Royaume Uni : une colère qui monte...

lundi 13 février 2023, par Courant Alternatif

Cela fait quarante ans que le Royaume-Uni n’a pas connu pareil mouvement social. Face à la recrudescence des luttes, face à la succession de grèves inédites, le gouvernement réactionnaire britannique attaque les travailleur.se.s et renforce son arsenal par de nouvelles lois anti-grève. (1)


*** Mouvement d’Été..

Contre une inflation qui oscille entre 11 et 13 % sur l’année 2022 et une précarisation sans vergogne, les travailleurs et travailleuses du Royaume-Uni ont repris le chemin des grèves, des luttes désertées depuis l’ère Thatcher. De grèves locales, la mobilisation a pris de l’ampleur, entraînant des secteurs jusqu’alors en retrait tels celui des infirmières dont la mobilisation est une première historique.
Dès le mois de juin, dans les transports, dans le secteur ferroviaire, ce sont plus de 40 000 salarié.e.s qui se sont mobilisés. Du jamais vu depuis plus de 30 ans tant la colère est grande contre les gouvernements responsables de la dégradation des conditions de vie et de travail. Fin juillet et en août, on a assisté à « l’été des mécontentements ». Dans un pays où la quasi totalité des secteurs est privatisée, le patronat proposait 3% d’augmentation de salaire, quand le syndicat RMT (Rail Maritime Transport) osait revendiquer 7%, alors que le taux d’inflation dépasse les 10%. A ce mouvement des cheminots, s’est rajouté celui du métro londonien qui a paralysé la capitale :10 000 grévistes. Puis, les dockers du port de Felixstowe -le plus grand port de fret d’Angleterre- ont voté à plus de 90% pour la grève. Ceux de Liverpool ont suivi... La Royal Mail, la Poste, privatisée depuis 2011, verra plus de 110 000 salarié.e.s entamer 4 jours de grève fin août à l’appel du syndicat CWU -Communication Workers Union-. Près de 2 millions de travailleur.se.s se sont mis en grève à ce jour.
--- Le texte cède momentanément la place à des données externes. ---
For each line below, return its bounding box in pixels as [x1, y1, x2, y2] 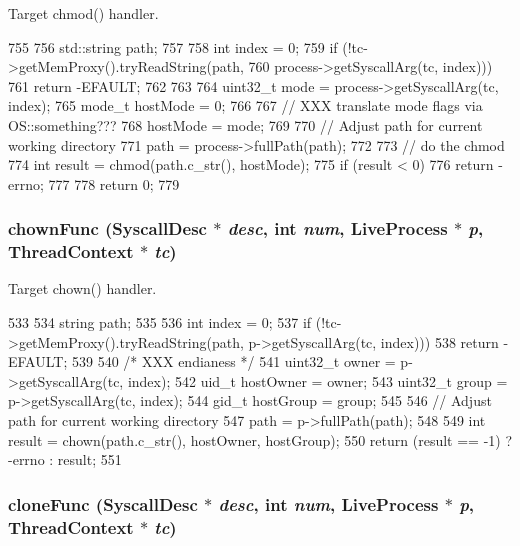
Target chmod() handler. [8, 3, 159, 23]
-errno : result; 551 [8, 449, 122, 470]
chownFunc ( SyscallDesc [8, 216, 207, 241]
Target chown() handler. [8, 278, 157, 299]
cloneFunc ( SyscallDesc [8, 491, 198, 516]
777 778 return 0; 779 [48, 173, 180, 194]
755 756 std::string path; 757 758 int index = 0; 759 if [8, 36, 338, 57]
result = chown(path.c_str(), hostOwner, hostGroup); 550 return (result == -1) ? [8, 429, 513, 450]
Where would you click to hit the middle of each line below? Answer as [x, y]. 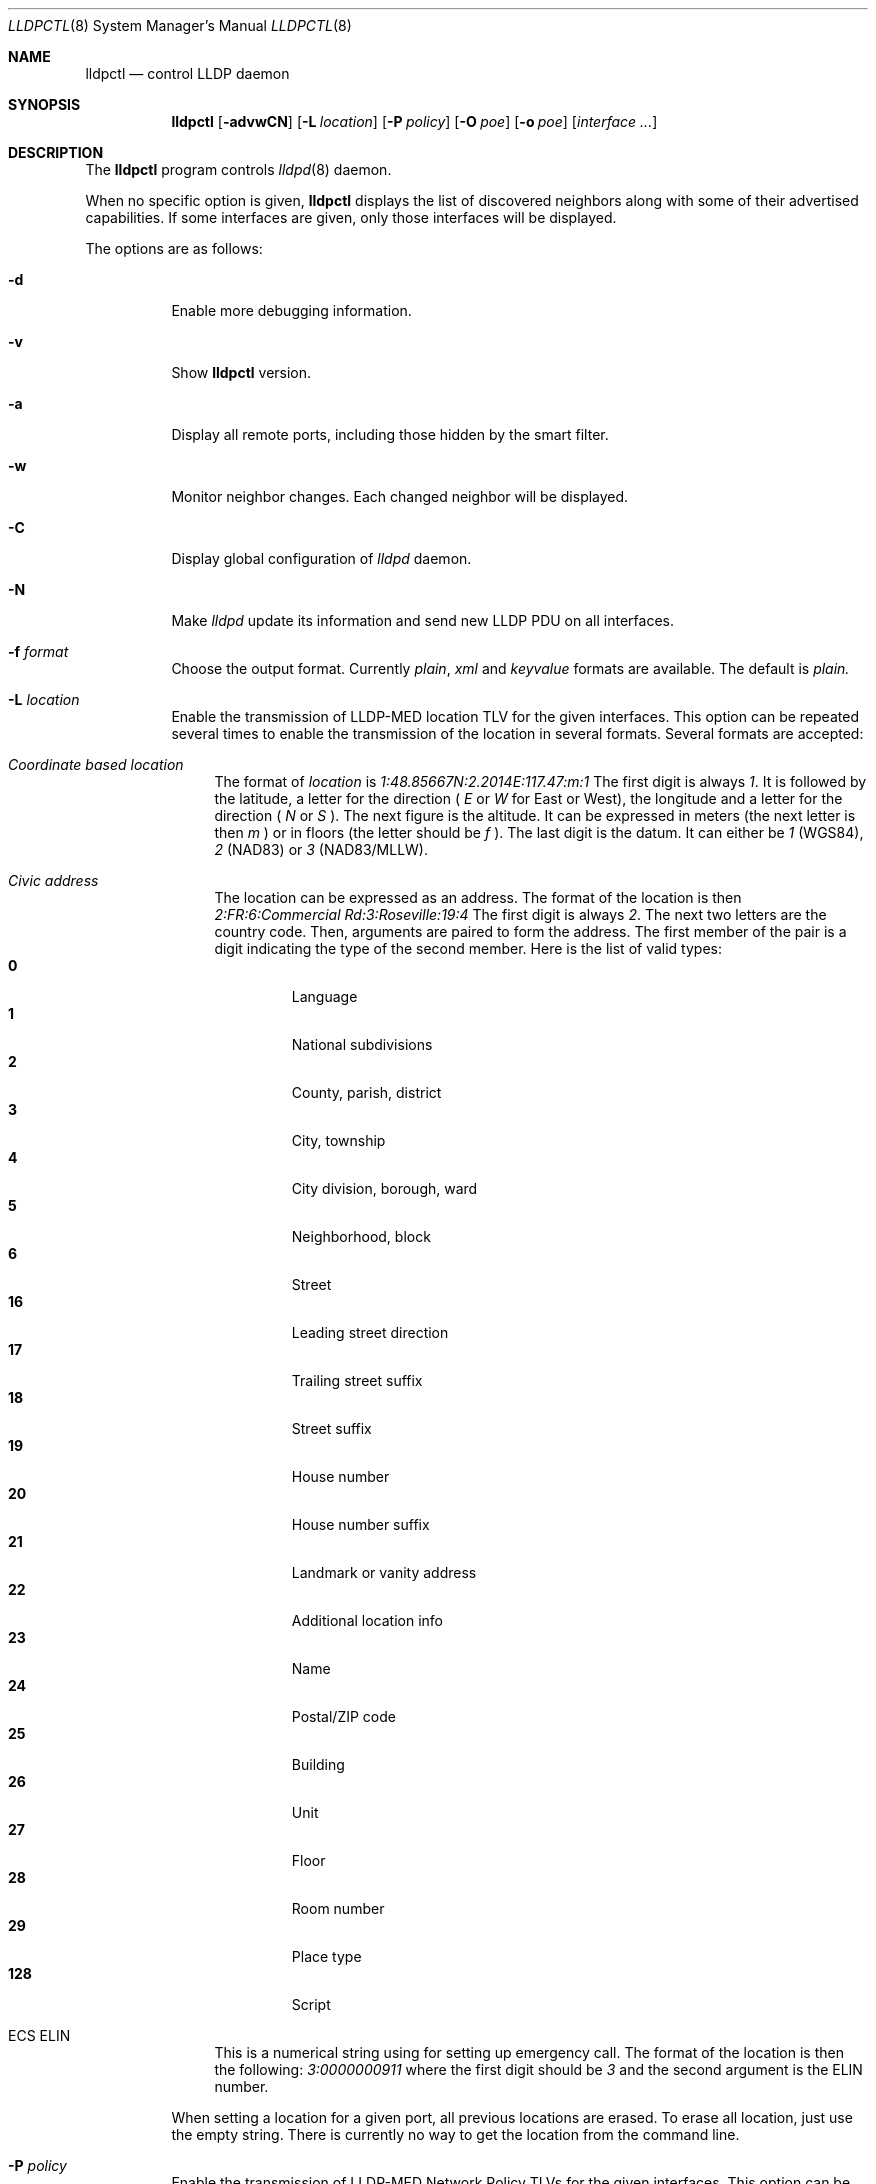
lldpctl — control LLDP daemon [187, 73]
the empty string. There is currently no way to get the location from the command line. [455, 2134]
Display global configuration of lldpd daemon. [321, 558]
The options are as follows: [174, 248]
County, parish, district [366, 1092]
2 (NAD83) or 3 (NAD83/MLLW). [321, 849]
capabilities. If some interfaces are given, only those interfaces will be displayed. [351, 217]
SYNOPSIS [44, 104]
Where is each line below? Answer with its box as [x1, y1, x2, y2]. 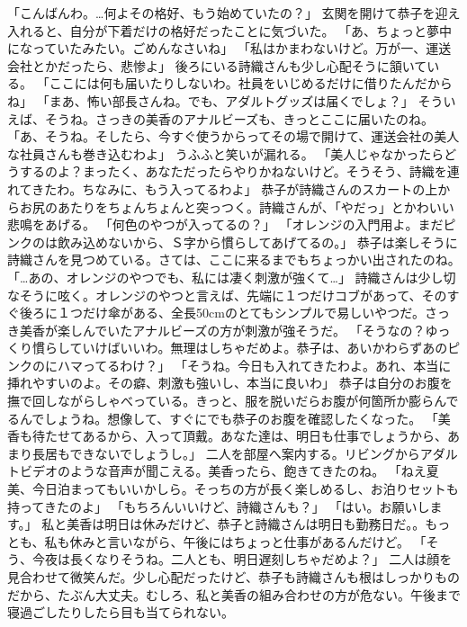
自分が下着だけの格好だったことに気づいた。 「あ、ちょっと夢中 [69, 21, 453, 40]
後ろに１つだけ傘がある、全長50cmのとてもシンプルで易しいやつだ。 [19, 303, 425, 322]
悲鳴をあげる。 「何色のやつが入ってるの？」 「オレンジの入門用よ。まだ [7, 215, 444, 234]
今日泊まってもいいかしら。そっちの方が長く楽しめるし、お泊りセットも [31, 479, 459, 498]
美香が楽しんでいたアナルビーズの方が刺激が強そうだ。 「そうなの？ [19, 320, 426, 339]
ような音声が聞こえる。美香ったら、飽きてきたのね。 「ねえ [69, 461, 427, 480]
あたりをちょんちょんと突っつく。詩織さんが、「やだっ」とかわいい [57, 197, 454, 216]
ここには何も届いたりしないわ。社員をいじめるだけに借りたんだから [49, 74, 453, 93]
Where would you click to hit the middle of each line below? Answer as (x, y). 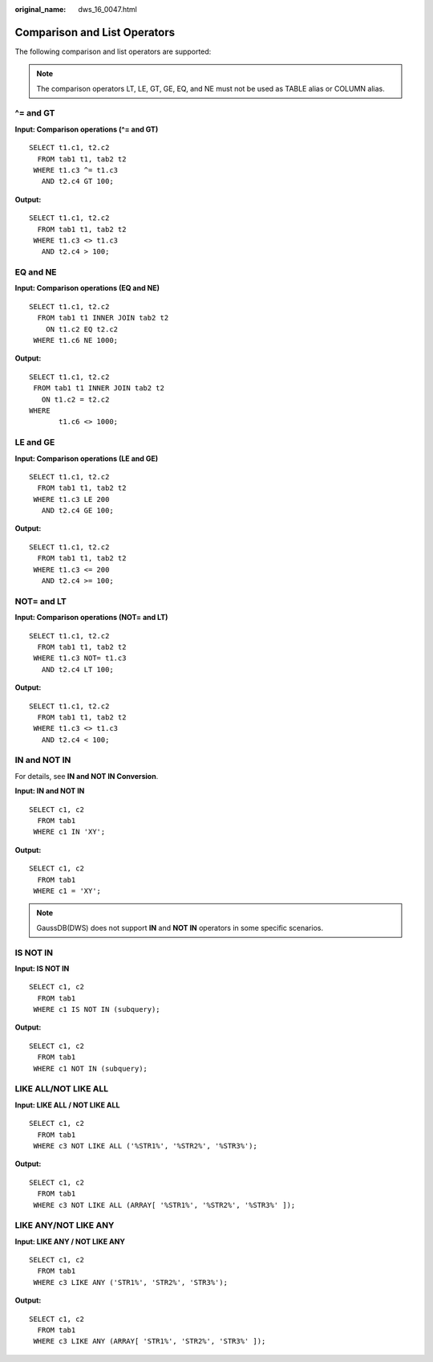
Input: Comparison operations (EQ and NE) (87, 288)
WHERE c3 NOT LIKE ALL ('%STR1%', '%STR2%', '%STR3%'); (146, 1146)
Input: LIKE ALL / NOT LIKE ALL (67, 1105)
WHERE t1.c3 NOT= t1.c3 (80, 658)
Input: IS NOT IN (42, 968)
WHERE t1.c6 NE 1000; (76, 340)
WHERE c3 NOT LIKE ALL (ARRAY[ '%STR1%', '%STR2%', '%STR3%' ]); (164, 1205)
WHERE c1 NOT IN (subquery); (91, 1068)
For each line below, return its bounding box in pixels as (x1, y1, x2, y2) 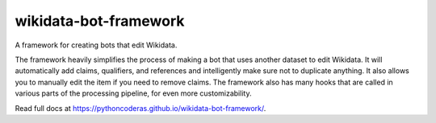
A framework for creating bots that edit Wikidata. (15, 40, 178, 50)
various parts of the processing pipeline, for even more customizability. (15, 88, 252, 98)
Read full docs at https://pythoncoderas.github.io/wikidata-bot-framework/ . (15, 103, 266, 113)
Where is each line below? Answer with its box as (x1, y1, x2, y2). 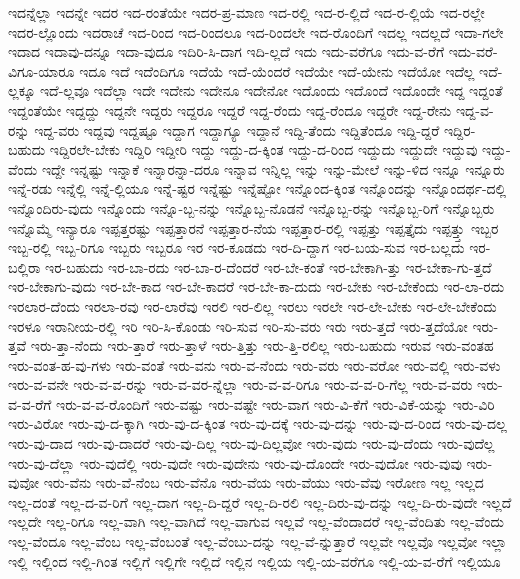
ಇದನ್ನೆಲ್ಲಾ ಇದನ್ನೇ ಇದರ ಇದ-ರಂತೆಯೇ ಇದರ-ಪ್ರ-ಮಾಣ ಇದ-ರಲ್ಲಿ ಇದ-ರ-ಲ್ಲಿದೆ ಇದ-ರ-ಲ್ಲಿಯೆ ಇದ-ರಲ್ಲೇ (8, 2, 485, 22)
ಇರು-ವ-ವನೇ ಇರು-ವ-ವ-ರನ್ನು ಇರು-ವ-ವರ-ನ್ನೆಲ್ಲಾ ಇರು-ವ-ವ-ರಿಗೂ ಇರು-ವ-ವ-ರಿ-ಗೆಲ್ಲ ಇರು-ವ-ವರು (8, 374, 473, 395)
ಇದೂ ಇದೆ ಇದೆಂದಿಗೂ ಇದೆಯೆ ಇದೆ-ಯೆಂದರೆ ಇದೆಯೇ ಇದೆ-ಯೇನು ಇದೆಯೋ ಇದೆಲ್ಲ (79, 60, 475, 81)
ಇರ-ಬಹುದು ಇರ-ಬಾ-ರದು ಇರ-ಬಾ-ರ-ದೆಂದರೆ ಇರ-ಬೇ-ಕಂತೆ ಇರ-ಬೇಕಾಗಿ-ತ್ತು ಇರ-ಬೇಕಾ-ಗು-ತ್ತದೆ (45, 256, 492, 277)
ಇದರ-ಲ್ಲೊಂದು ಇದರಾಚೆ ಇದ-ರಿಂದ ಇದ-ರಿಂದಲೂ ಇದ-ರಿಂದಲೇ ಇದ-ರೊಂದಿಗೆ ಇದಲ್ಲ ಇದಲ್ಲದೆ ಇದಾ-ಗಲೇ (8, 21, 504, 42)
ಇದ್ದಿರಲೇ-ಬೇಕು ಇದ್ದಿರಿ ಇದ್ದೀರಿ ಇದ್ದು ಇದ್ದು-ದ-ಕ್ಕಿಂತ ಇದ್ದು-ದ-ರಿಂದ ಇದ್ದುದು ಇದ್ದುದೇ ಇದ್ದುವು (49, 139, 478, 160)
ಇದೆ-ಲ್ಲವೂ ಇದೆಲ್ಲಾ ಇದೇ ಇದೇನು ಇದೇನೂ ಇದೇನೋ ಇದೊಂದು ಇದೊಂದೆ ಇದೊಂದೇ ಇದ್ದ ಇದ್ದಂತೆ (39, 80, 503, 101)
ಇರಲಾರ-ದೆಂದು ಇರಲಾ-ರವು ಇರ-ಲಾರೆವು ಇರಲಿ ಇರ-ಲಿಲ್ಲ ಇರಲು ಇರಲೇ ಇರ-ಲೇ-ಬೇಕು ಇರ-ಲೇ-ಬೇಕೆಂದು (8, 295, 497, 316)
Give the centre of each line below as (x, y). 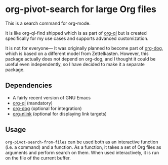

La colère était telle parmi les salarié.e.s que les unions syndicales de secteurs, de branches, se devaient de réagir. Mais, avec les moments de débrayages sectoriels décidés bureaucratiquement, les journées se suivaient, se chevauchaient, tandis que les salarié.e.s se croisaient mais ne se retrouvaient pas ensemble dans ces luttes ainsi dispersées.
Face à ces mouvements de l’été, la première réaction du gouvernement a été de culpabiliser les grévistes et de tenter de retourner l’opinion publique favorable aux salarié.e.s en lutte. Ces dernier.e.s étaient accusés de prendre en otage la population par l’arrêt des transports et de participer à leur façon à l’augmentation de l’inflation. Une rengaine bien connue, en France aussi, que nous serinent les bourgeoisies, via leurs porte-voix gouvernementaux et patronaux, en martelant que les augmentations de salaires en période d’inflation créent une spirale salaires/prix qui augmente à son tour l’inflation, etc...
Dans ce contexte de luttes qui tendraient à se généraliser, les bureaucraties syndicales tergiversent et freinent du mieux possible l’extension de celles-ci, profitant de la faiblesse des mouvements par branches ou secteurs qu’elles peuvent encore encadrer. L’objectif étant de canaliser la colère vers le débouché électoral favorable au Parti Travailliste. Tandis que le leader du parti déclare qu’il « défendra toujours les travailleurs qui luttent pour de meilleurs salaires et de meilleurs conditions de travail », le responsable transport de ce même parti est congédié pour avoir pris la parole et rejoint un piquet de grève.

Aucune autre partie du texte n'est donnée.